[Extracted data]
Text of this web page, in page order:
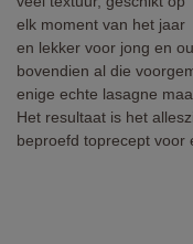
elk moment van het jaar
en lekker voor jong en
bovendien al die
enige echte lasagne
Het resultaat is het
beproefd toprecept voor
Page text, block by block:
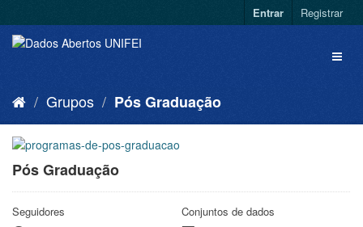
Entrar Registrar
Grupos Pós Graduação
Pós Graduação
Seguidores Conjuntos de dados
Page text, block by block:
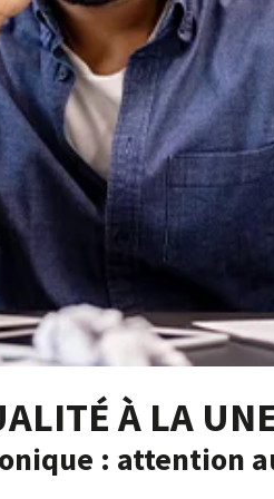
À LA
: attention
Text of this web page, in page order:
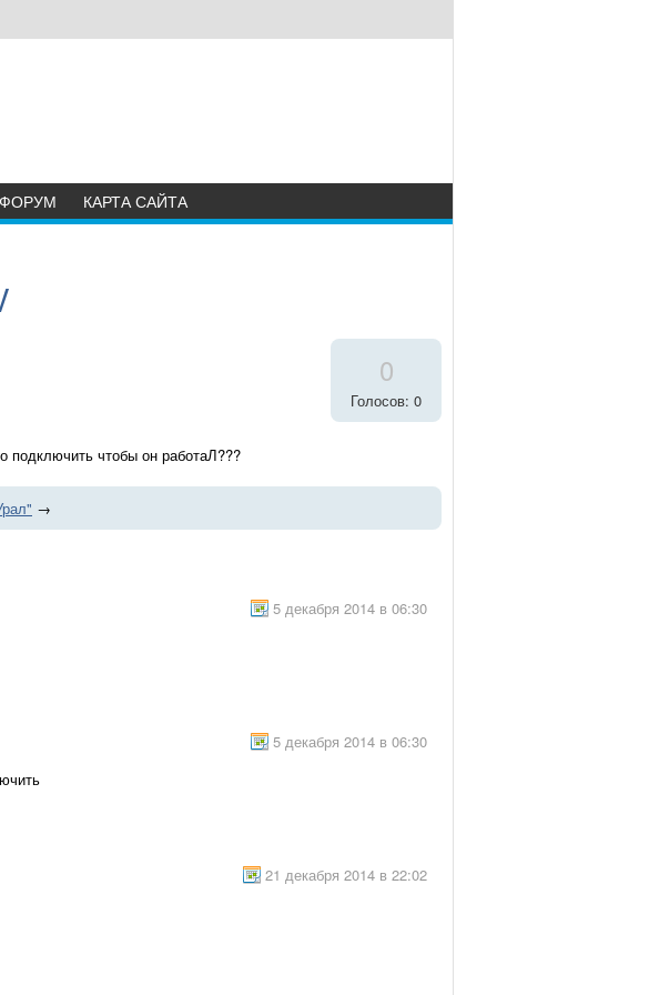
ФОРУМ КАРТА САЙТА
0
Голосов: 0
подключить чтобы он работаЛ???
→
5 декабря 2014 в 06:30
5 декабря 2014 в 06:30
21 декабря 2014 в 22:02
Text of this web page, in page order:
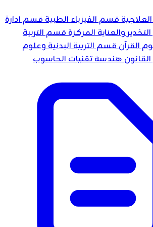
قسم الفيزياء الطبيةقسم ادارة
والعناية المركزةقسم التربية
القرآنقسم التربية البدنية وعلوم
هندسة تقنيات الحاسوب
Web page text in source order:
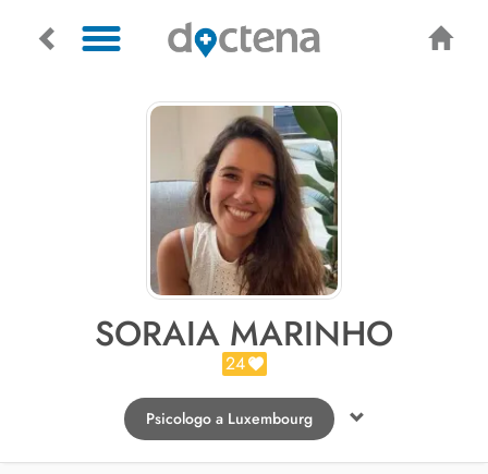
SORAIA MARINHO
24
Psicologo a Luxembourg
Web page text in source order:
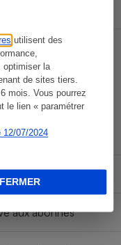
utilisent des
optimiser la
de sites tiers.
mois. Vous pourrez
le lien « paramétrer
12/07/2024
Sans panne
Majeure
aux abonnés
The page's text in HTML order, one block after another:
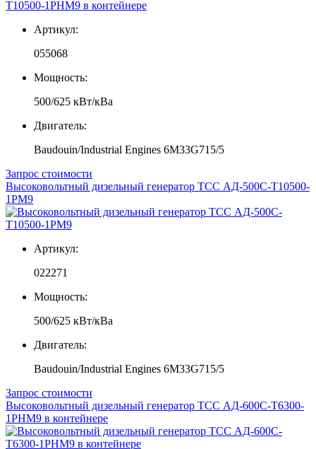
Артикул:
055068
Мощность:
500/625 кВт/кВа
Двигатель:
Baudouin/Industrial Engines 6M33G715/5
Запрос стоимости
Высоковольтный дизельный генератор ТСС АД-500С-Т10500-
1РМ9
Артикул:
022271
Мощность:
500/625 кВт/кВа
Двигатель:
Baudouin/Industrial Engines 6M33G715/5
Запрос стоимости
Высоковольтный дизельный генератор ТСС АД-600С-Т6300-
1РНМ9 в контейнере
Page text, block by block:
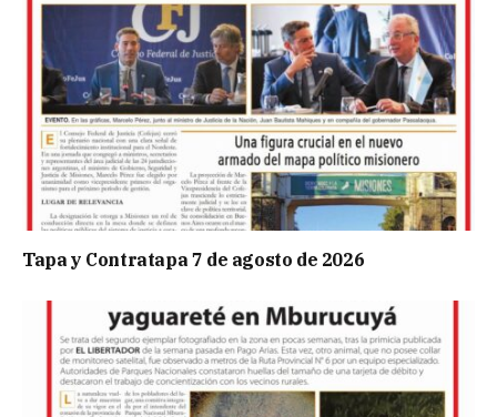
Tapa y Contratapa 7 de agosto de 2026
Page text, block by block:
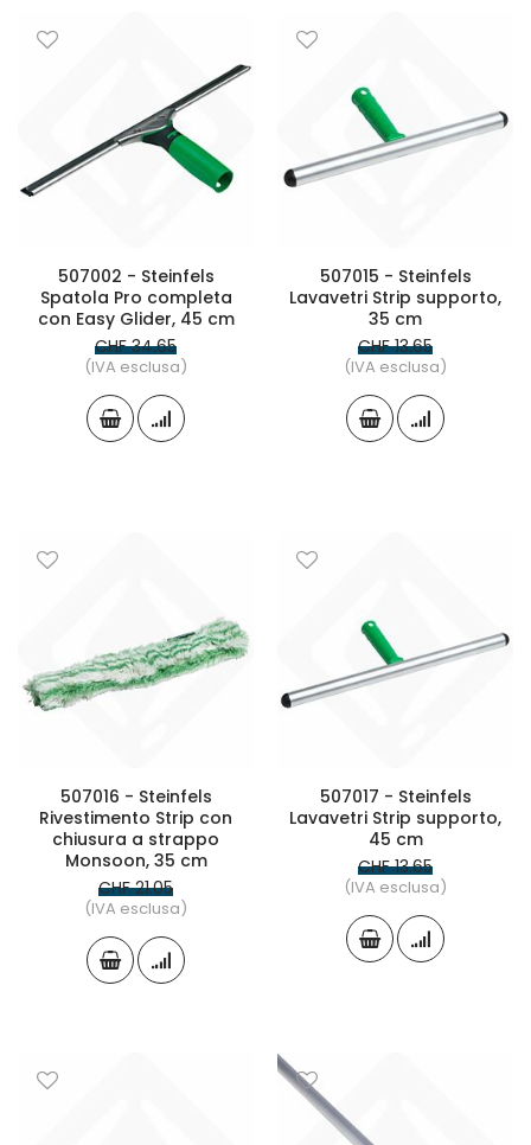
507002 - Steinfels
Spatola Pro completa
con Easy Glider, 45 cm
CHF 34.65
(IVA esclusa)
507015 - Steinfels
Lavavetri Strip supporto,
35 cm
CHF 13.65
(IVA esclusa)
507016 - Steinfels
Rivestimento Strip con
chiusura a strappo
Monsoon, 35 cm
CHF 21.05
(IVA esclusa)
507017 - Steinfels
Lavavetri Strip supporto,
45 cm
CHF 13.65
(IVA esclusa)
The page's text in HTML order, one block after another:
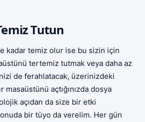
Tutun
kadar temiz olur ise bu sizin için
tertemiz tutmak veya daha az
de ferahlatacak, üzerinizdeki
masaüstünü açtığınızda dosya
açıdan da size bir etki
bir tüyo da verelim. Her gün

[What to do] When you copy the data above, keep each line exact and omit the pictures.

[Response area]
Text of this web page, in page order:
elk moment van het jaar
en lekker voor jong en
bovendien al die
enige echte lasagne
Het resultaat is het
beproefd toprecept voor
Page text, block by block:
Entrar Registrar
Grupos Pós Graduação
Pós Graduação
Seguidores Conjuntos de dados
Page text, block by block:
À LA
: attention
Text of this web page, in page order:
ФОРУМ КАРТА САЙТА
0
Голосов: 0
подключить чтобы он работаЛ???
→
5 декабря 2014 в 06:30
5 декабря 2014 в 06:30
21 декабря 2014 в 22:02
Text of this web page, in page order:
قسم الفيزياء الطبيةقسم ادارة
والعناية المركزةقسم التربية
القرآنقسم التربية البدنية وعلوم
هندسة تقنيات الحاسوب
Web page text in source order:
SORAIA MARINHO
24
Psicologo a Luxembourg
Web page text in source order:
utilisent des
optimiser la
de sites tiers.
mois. Vous pourrez
le lien « paramétrer
12/07/2024
Sans panne
Majeure
aux abonnés
The page's text in HTML order, one block after another:
Артикул:
055068
Мощность:
500/625 кВт/кВа
Двигатель:
Baudouin/Industrial Engines 6M33G715/5
Запрос стоимости
Высоковольтный дизельный генератор ТСС АД-500С-Т10500-
1РМ9
Артикул:
022271
Мощность:
500/625 кВт/кВа
Двигатель:
Baudouin/Industrial Engines 6M33G715/5
Запрос стоимости
Высоковольтный дизельный генератор ТСС АД-600С-Т6300-
1РНМ9 в контейнере
Page text, block by block:
Tapa y Contratapa 7 de agosto de 2026
Page text, block by block:
507002 - Steinfels
Spatola Pro completa
con Easy Glider, 45 cm
CHF 34.65
(IVA esclusa)
507015 - Steinfels
Lavavetri Strip supporto,
35 cm
CHF 13.65
(IVA esclusa)
507016 - Steinfels
Rivestimento Strip con
chiusura a strappo
Monsoon, 35 cm
CHF 21.05
(IVA esclusa)
507017 - Steinfels
Lavavetri Strip supporto,
45 cm
CHF 13.65
(IVA esclusa)
The page's text in HTML order, one block after another:
Tutun
kadar temiz olur ise bu sizin için
tertemiz tutmak veya daha az
de ferahlatacak, üzerinizdeki
masaüstünü açtığınızda dosya
açıdan da size bir etki
bir tüyo da verelim. Her gün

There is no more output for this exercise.